The Daniel Webster Congressional Clerkship Initiative

On April 5, 2011 Stanford Law School and Georgetown University Law Center co-led an academic conference at Georgetown to spur the creation of a legislative law clerk program in Congress.

The Daniel Webster Congressional Clerkship Initiative
Stanford Law Dean Larry Kramer speaking at Georgetown about the Daniel Webster Congressional Clerkship Initiative.

The conference, Legislative Clerkships and their Implications for Legal Education, Politics, and Law, featured an opening keynote by Rep. Zoe Lofgren (D-CA) and a closing keynote by Rep. Dan Lungren (R-CA), who together championed  bipartisan bill (H.R. 6475) during the 110th Congress that would establish two-year clerkship positions for 12 highly qualified law school graduates to serve an equal number of members in both the House and the Senate. That bill, additionally co-sponsored by Rep. Gabrielle Giffords (D-AZ) and Rep. Lynn Woolsey (D-Calif), passed in September 2008 by voice vote.  Sen. Charles E. Schumer (D-NY) and his co-sponsor (then) Sen. Hillary Clinton (D-NY) introduced a Senate version of the House bill (S. 3533), but it did not reach the Senate floor.

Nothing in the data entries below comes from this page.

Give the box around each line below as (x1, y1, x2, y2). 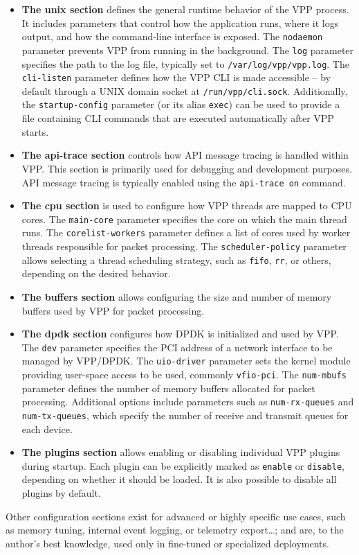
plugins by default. (21, 486, 101, 500)
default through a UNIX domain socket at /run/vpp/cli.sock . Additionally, (21, 83, 348, 98)
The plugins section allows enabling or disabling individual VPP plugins (21, 445, 340, 459)
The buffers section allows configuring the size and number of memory (21, 289, 332, 303)
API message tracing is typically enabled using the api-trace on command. (21, 175, 346, 189)
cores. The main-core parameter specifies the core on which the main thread (21, 211, 347, 226)
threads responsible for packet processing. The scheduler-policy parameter (21, 239, 347, 254)
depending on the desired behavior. (21, 266, 171, 281)
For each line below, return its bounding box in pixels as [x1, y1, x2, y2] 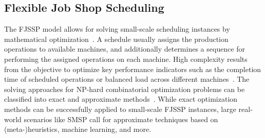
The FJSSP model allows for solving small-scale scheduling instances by [4, 24, 230, 34]
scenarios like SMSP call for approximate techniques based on [24, 113, 218, 124]
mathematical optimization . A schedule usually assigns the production [4, 33, 229, 44]
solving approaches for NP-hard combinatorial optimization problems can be [4, 83, 245, 94]
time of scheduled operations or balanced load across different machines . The [4, 74, 250, 84]
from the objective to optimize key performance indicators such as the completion [4, 63, 261, 74]
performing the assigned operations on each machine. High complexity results [4, 53, 248, 64]
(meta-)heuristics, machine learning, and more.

During the 111th Congress, H.R. 151 was introduced in the House and S. 27 in the Senate. Again the bill passed in the House but stalled in the Senate. Efforts are underway again in the 112th Congress.

Stanford Law School Dean Larry Kramer first envisioned the idea in 2005 of creating a congressional internship program modeled after the federal judicial clerkship program, which provides new law school graduates with an invaluable insider’s understanding of the judicial decision-making process, because there was nothing similar for educating young lawyers in the legislative process. In 2005, the deans of 145 law schools, led by Larry Kramer, wrote to Congress urging creation of a congressional clerkship program. Kramer spent the ensuing years rallying support from within the legal profession, including from law school deans across the country.

“Part of the reason the legal profession in this country tends to emphasize litigation and the judiciary over legislation and the lawmaking process is because legal education has traditionally been tilted toward the courts,” Kramer has explained. “What’s more, the top law graduates in the nation go on to begin their careers as judicial clerks. Those former clerks then go on disproportionately to assume leadership positions in the bar and in the profession. At a time when this nation faces momentous challenges, it is vital to engage the most gifted of our future leaders in the legislative process at the outset of their careers. To have leaders of the profession whose first, formative experience was in Congress would do much to improve understanding and appreciation of the legislative process.”

The proposed clerkships are being named for Daniel Webster, the great American Senator who was also one of the nation’s greatest lawyers and orators.